Linklaters has missed out on thousands of pounds worth of fees after Goldman Sachs ordered that Allen & Overy (A&O) was instructed on an upcoming leveraged buyout (LBO).

It is understood that Linklaters' banking department was initially instructed on the LBO by UBS Warburg through the firm's strong links with the investment bank's European M&A division. The LBO is due to become public in the next few weeks. However, Goldmans subsequently became involved in a bid to act as lead arranger on the senior debt element of the deal and insisted that A&O, one of its preferred law firms, be retained as counsel.

Barclays is also believed to be bidding to become lead arranger on the LBO, which is being headed by a leading private equity house that cannot be named for reasons of confidentiality.
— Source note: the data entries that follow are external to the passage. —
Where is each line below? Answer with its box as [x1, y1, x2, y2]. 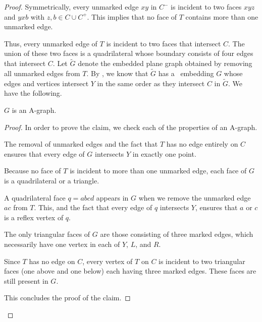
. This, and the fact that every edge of [34, 202, 152, 213]
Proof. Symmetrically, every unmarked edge [4, 2, 139, 12]
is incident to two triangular [159, 255, 245, 266]
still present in [4, 275, 48, 286]
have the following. [4, 88, 62, 98]
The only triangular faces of [4, 229, 90, 239]
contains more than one [185, 11, 258, 22]
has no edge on [29, 255, 75, 266]
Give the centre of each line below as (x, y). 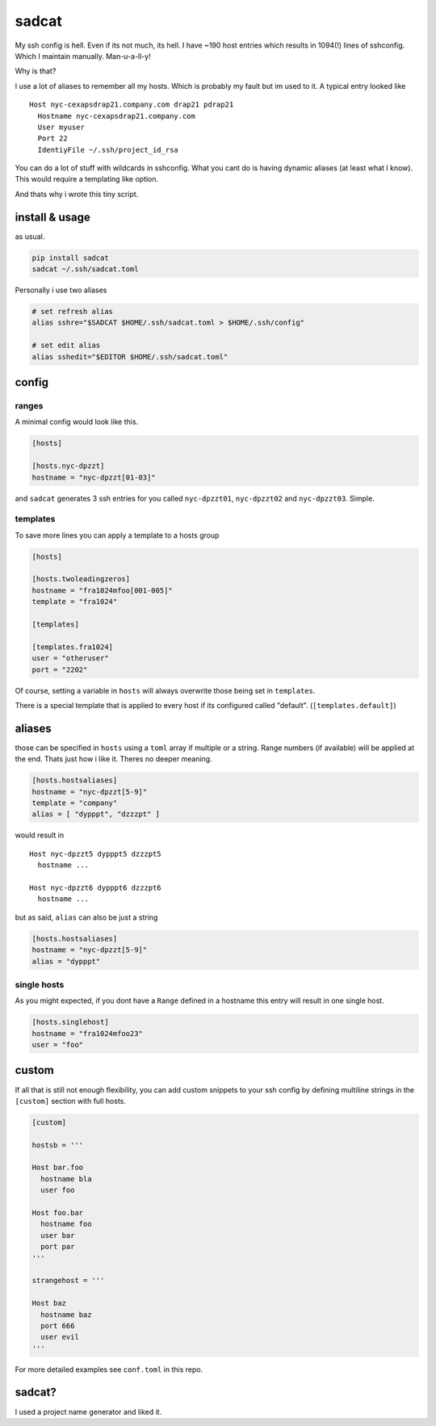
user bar (58, 1235)
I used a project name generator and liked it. (88, 1411)
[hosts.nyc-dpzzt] (68, 466)
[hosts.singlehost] (70, 1022)
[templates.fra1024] (72, 647)
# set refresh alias (72, 312)
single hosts (40, 984)
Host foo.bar (58, 1212)

According to a source, it is common for a number of competing banks to opt for one law firm on a deal where the debt is likely to be syndicated. This is because each of the banks will have some involvement in providing debt.The lead bank will be liable to gain a greater percentage of the fees and therefore be in a position to dictate the remuneration that the other banks will receive once the funding reaches the sub-underwriting phase.

According to one source, law firms are initially retained on a no-win no-fee basis, but the banks consolidate their choice if other competitors become involved.

It is believed that the deal could have been worth around £500,000 to Linklaters. However, A&O will now gain the lion's share of the fees.

Linklaters and A&O were unavailable for comment.